Diurnal performance of the solar-assisted PCM system at nanoparticle concentrations of 0%, 1%, and 3%, showing (a) useful heat output, (b) thermal efficiency, and (c) exergy efficiency.

Annual performance comparison

Figure 10(a) to (d) presents the monthly variation and annual indicators of the energy–exergy performance of the PCM-assisted solar system for nanoparticle concentrations of 0%, 1%, and 3%. The monthly useful thermal energy (Figure 10(a)), representing the net heat gained by the HTF, is determined from the temperature rise of the HTF across the collector–storage system and constitutes the useful energy term employed in the thermal-efficiency calculation. As shown, the useful-energy output increases from winter toward midsummer, reaching peak values around June–July of 420, 440, and 470 kWh for nanoparticle concentrations of 0%, 1%, and 3%, respectively. This improvement reflects the enhanced effective thermal conductivity of the NePCM, which facilitates more efficient heat transfer during the charging process.

Figure 10.

Monthly and annual energy–exergy performance of the PCM-assisted solar system for nanoparticle concentrations of 0%, 1%, and 3%: (a) monthly useful thermal energy of the HTF; (b) monthly exergy efficiency based on outlet flow exergy relative to solar exergy input; (c) monthly thermal efficiency defined as the ratio of useful energy to incident solar energy; and (d) corresponding annual thermal and exergy efficiencies.

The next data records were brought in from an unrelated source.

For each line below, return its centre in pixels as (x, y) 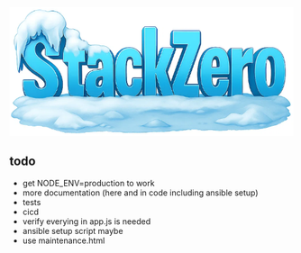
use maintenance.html (64, 240)
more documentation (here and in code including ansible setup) (140, 193)
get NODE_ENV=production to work (88, 183)
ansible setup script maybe (73, 230)
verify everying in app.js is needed (87, 221)
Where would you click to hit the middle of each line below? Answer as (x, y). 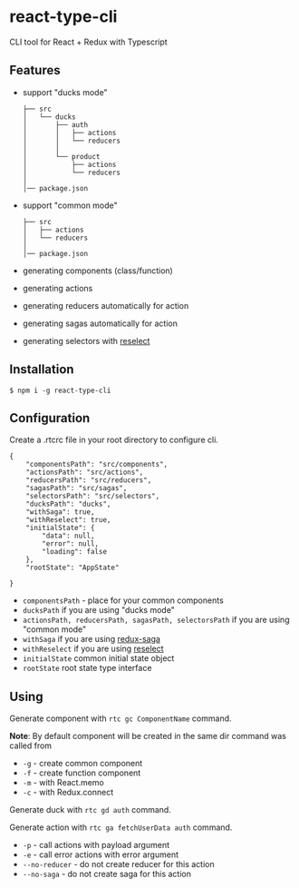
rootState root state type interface (87, 668)
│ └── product (61, 156)
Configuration (50, 418)
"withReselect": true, (68, 520)
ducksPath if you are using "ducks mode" (98, 610)
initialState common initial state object (98, 658)
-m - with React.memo (63, 783)
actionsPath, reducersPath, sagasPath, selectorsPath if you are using (156, 620)
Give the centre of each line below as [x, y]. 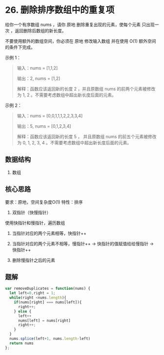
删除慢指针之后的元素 [33, 260]
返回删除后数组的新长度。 [40, 30]
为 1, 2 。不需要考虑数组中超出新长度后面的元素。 [66, 95]
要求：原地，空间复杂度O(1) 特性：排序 [44, 202]
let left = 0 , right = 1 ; [32, 293]
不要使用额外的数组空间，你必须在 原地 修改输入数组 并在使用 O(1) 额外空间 [81, 41]
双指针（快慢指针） [31, 212]
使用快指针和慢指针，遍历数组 [35, 223]

The seasonal variation of the exergy efficiency (Figure 10(b)) shows a moderate decline during mid-summer due to reduced temperature gradients between the HTF and the ambient environment, with minimum values of 0.070, 0.073, and 0.075 for 0%, 1%, and 3% nanoparticle concentrations, respectively. A similar seasonal behavior is observed in the thermal efficiency (Figure 10(c)). Since the thermal efficiency is defined as the ratio of the useful thermal energy to the incident solar energy on the collector aperture area, its variation directly follows the trend of the useful-energy gain and the prevailing solar-irradiation conditions. The efficiency reaches spring maxima of 55%, 57.5%, and 59% and decreases slightly during summer because of increased convective and radiative losses, although the nano-enhanced cases consistently maintain superior performance (0.485–0.505 compared with 0.460 for the base PCM).

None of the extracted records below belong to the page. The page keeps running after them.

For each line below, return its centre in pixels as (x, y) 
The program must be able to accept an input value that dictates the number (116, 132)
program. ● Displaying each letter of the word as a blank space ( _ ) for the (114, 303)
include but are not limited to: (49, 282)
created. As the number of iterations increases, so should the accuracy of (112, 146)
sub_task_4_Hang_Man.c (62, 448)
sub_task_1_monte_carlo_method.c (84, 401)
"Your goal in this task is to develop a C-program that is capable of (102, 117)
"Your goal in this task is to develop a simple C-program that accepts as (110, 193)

Although the overall system performance is evaluated through annual thermal and exergy efficiencies, the results in Figure 10(a) to (c) are presented on a monthly basis in order to highlight the seasonal variations in solar irradiation and ambient conditions that influence the system behavior throughout the year. The corresponding annual indicators are summarized in Figure 10(d). These results indicate that the system with 1 wt% nanoparticles provides the most balanced annual performance, with 52% thermal efficiency and 31% exergy efficiency. In contrast, the 3% nanoparticle case exhibits slightly lower overall performance due to increased optical attenuation and viscosity-related penalties. It should also be noted that the reported exergy efficiencies represent the outlet flow-exergy gain relative to the solar exergy input and therefore should not be interpreted as the overall second-law efficiency of the solar resource. Overall, the results confirm that while higher nanoparticle concentrations improve instantaneous and monthly thermal gains, the 1 wt% loading provides the most favorable year-round thermodynamic performance.

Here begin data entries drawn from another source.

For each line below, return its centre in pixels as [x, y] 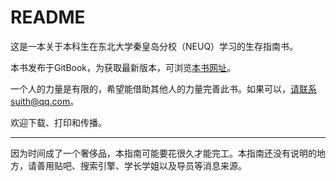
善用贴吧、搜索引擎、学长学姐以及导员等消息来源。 [141, 165]
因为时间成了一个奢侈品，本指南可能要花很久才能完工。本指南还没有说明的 [163, 153]
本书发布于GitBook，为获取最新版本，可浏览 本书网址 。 [123, 67]
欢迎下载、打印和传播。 [58, 122]
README [48, 17]
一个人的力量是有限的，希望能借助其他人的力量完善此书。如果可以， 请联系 [163, 88]
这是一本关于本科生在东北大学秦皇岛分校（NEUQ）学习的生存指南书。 [154, 46]
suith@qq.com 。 [45, 101]

While Figure 10 presents monthly useful-energy outputs as cumulative values, these results represent the temporal integration of hourly performance under variable solar conditions rather than peak daily operation. Clear-sky days typically yield higher daily outputs, whereas cloudy periods reduce the monthly averages, making the reported values conservative climatic indicators. More importantly, the observed saturation of annual energy and exergy gains at higher nanoparticle concentrations reflects competing thermophysical mechanisms inherent to nano-enhanced PCMs. Although increasing Al₂O₃ loading enhances effective thermal conductivity and accelerates transient melting, it simultaneously dilutes the latent heat storage capacity of the PCM and increases the viscosity of the molten NePCM, which can weaken buoyancy-driven convection during phase change. At elevated concentrations, additional optical attenuation and scattering losses further offset the conductive benefits. As a result, beyond an optimal concentration of 1 wt%, the cumulative daily and monthly useful energy exhibits diminishing returns, despite continued improvements in instantaneous and peak power output. This trade-off explains the superior year-round thermodynamic balance achieved at 1 wt% nanoparticle loading.

Environmental analysis

Figure 11 illustrates the monthly avoided CO₂ emissions for the PCM-assisted solar system at nanoparticle concentrations of 0%, 1%, and 3%. The 3% concentration consistently achieves the highest absolute monthly carbon avoidance, peaking around 120 kg in April and July and maintaining values above 105 kg during several other months due to its superior heat delivery capacity. The base PCM (0%) demonstrates intermediate performance with emissions avoidance ranging from 54 to 118 kg/month, showing more pronounced sensitivity to seasonal irradiance variations. The 1% loading presents lower total monthly avoided emissions (50–90 kg/month), reflective of its moderate annual heat output.

Figure 11.

Monthly CO₂ emissions avoided by the PCM-assisted solar system for nanoparticle concentrations of 0%, 1%, and 3%.

To enable a fair comparison among the configurations, the CO₂ avoidance was normalized per unit of useful thermal energy delivered by the collector. When expressed in kg CO₂ per kWh_th, the pure PCM, 1 wt%, and 3 wt% cases yield 0.22, 0.27, and 0.25 kg CO₂/kWh_th, respectively. This normalization highlights that despite the 3% loading achieving the highest absolute carbon avoidance, the 1% concentration provides the greatest environmental benefit relative to the usable heat supplied. This outcome reflects the optimal balance between enhanced heat transfer and associated penalties such as increased viscosity and latent heat dilution at higher nanoparticle concentrations.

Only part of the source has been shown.